• _Your assignment_
Starting at the line with "Warning (57, 672)" and ending at the line with "Admonition from Mr. Dickens (27, 33, 102, 40)", print exactly the lines of the entries below. Pictures do not belong in the copy.

• _Supplied material_

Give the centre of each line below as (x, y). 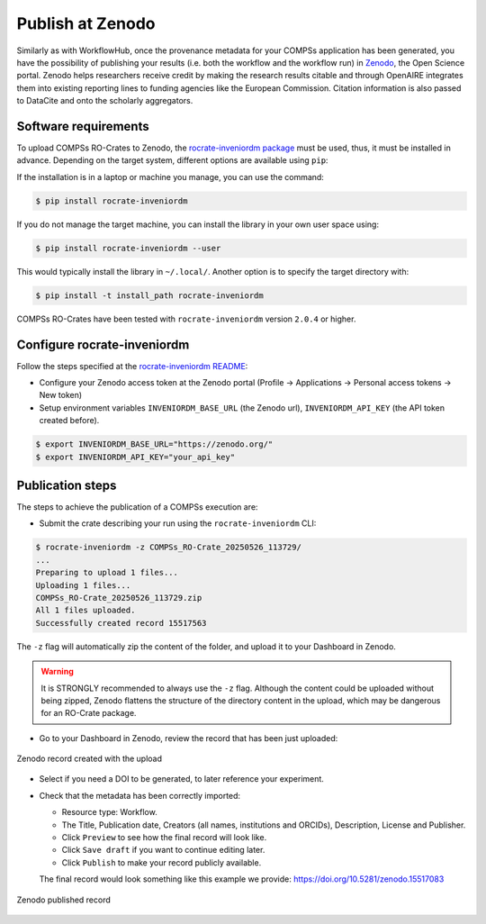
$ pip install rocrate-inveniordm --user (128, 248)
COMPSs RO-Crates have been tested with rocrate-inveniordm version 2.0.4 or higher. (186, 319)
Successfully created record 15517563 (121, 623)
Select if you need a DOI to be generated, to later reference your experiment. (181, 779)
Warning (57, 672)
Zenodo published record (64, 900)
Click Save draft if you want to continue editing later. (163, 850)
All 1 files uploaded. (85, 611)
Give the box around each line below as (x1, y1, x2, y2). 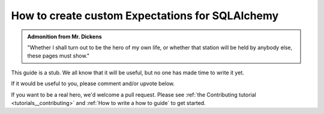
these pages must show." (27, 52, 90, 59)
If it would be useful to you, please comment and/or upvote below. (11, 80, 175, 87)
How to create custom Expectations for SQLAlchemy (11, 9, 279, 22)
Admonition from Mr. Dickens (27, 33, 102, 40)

==

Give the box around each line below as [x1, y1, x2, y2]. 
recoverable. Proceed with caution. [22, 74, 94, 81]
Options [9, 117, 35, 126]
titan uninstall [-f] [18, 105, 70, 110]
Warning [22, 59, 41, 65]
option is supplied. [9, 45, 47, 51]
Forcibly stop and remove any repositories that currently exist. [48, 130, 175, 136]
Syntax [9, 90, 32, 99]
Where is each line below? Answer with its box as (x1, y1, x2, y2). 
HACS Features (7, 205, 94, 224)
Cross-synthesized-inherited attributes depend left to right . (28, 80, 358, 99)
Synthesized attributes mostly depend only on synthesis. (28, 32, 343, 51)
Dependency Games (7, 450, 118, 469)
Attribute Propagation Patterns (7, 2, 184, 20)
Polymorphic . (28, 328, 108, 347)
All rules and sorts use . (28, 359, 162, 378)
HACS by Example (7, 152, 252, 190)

==

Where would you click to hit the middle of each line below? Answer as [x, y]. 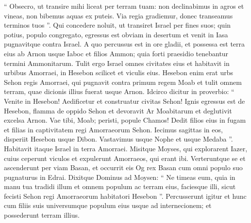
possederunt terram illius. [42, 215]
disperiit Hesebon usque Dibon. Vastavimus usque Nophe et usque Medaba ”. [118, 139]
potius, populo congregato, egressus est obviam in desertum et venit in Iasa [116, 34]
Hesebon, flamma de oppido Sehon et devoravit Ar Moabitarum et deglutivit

• _Answer section_
Warning (57, 672)
Zenodo published record (64, 900)
Click Save draft if you want to continue editing later. (163, 850)
All 1 files uploaded. (85, 611)
Give the box around each line below as (x1, y1, x2, y2). 
these pages must show." (27, 52, 90, 59)
If it would be useful to you, please comment and/or upvote below. (11, 80, 175, 87)
How to create custom Expectations for SQLAlchemy (11, 9, 279, 22)
Admonition from Mr. Dickens (27, 33, 102, 40)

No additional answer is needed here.